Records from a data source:
════════
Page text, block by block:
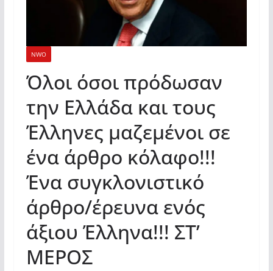
NWO
Όλοι όσοι πρόδωσαν
την Ελλάδα και τους
Έλληνες μαζεμένοι σε
ένα άρθρο κόλαφο!!!
Ένα συγκλονιστικό
άρθρο/έρευνα ενός
άξιου Έλληνα!!! ΣΤ’
ΜΕΡΟΣ
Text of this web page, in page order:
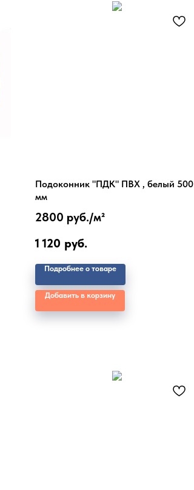
Подоконник "ПДК" ПВХ , белый 500
мм
2800 руб./м²
1 120 руб.
Подробнее о товаре
Добавить в корзину
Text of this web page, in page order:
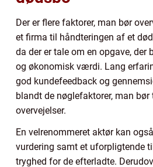
Der er flere faktorer, man bør
et firma til håndteringen af et
da der er tale om en opgave, der
og økonomisk værdi. Lang
god kundefeedback og
blandt de nøglefaktorer, man bør
overvejelser.
En velrenommeret aktør kan
vurdering samt et uforpligtende
tryghed for de efterladte.
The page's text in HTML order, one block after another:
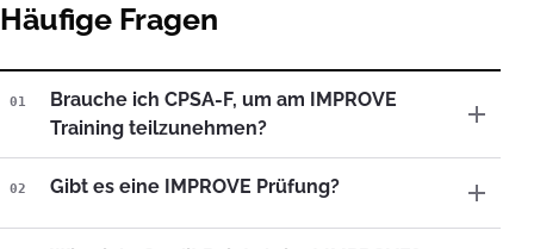
Häufige Fragen
01
Brauche ich CPSA-F, um am IMPROVE
Training teilzunehmen?
02 Gibt es eine IMPROVE Prüfung?
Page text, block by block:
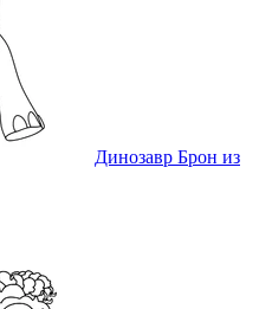
Динозавр Брон из
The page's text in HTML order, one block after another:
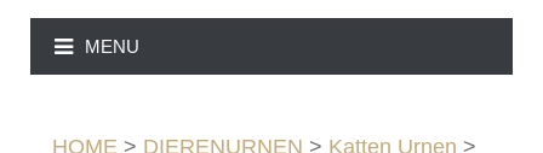
MENU
HOME > DIERENURNEN > Katten Urnen >
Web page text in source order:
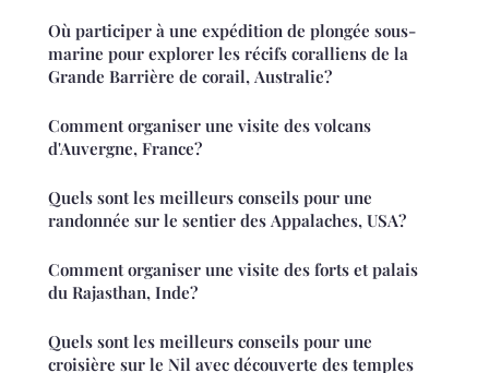
Où participer à une expédition de plongée sous-
marine pour explorer les récifs coralliens de la
Grande Barrière de corail, Australie?
Comment organiser une visite des volcans
d'Auvergne, France?
Quels sont les meilleurs conseils pour une
randonnée sur le sentier des Appalaches, USA?
Comment organiser une visite des forts et palais
du Rajasthan, Inde?
Quels sont les meilleurs conseils pour une
croisière sur le Nil avec découverte des temples
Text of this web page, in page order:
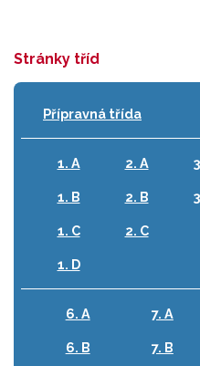
Stránky tříd
Přípravná třída
1. A
1. B
1. C
1. D
2. A
2. B
2. C
6. A
6. B
7. A
7. B
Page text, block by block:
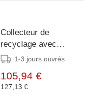
Collecteur de
recyclage avec
conduits d'aération
noir 87L
1-3 jours ouvrés
105,94 €
127,13 €
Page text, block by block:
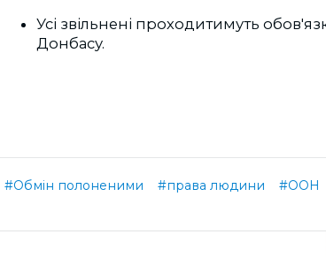
Усі звільнені проходитимуть
Донбасу.
#Обмін полоненими #права людини #ООН
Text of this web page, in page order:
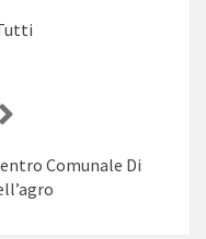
════════
→ **Required action**:
This exercise needs every entry retyped exactly, with the pictures removed.

→ **Exercise answer**:
Page text, block by block:
NWO
Όλοι όσοι πρόδωσαν
την Ελλάδα και τους
Έλληνες μαζεμένοι σε
ένα άρθρο κόλαφο!!!
Ένα συγκλονιστικό
άρθρο/έρευνα ενός
άξιου Έλληνα!!! ΣΤ’
ΜΕΡΟΣ
Text of this web page, in page order:
Подоконник "ПДК" ПВХ , белый 500
мм
2800 руб./м²
1 120 руб.
Подробнее о товаре
Добавить в корзину
Text of this web page, in page order:
Der er flere faktorer, man bør
et firma til håndteringen af et
da der er tale om en opgave, der
og økonomisk værdi. Lang
god kundefeedback og
blandt de nøglefaktorer, man bør
overvejelser.
En velrenommeret aktør kan
vurdering samt et uforpligtende
tryghed for de efterladte.
The page's text in HTML order, one block after another:
Häufige Fragen
01
Brauche ich CPSA-F, um am IMPROVE
Training teilzunehmen?
02 Gibt es eine IMPROVE Prüfung?
Page text, block by block:
Динозавр Брон из
The page's text in HTML order, one block after another:
MENU
HOME > DIERENURNEN > Katten Urnen >
Web page text in source order:
Où participer à une expédition de plongée sous-
marine pour explorer les récifs coralliens de la
Grande Barrière de corail, Australie?
Comment organiser une visite des volcans
d'Auvergne, France?
Quels sont les meilleurs conseils pour une
randonnée sur le sentier des Appalaches, USA?
Comment organiser une visite des forts et palais
du Rajasthan, Inde?
Quels sont les meilleurs conseils pour une
croisière sur le Nil avec découverte des temples
Text of this web page, in page order:
Stránky tříd
Přípravná třída
1. A
1. B
1. C
1. D
2. A
2. B
2. C
6. A
6. B
7. A
7. B
Page text, block by block:
Collecteur de
recyclage avec
conduits d'aération
noir 87L
1-3 jours ouvrés
105,94 €
127,13 €
Page text, block by block:
Усі звільнені проходитимуть
Донбасу.
#Обмін полоненими #права людини #ООН
Text of this web page, in page order:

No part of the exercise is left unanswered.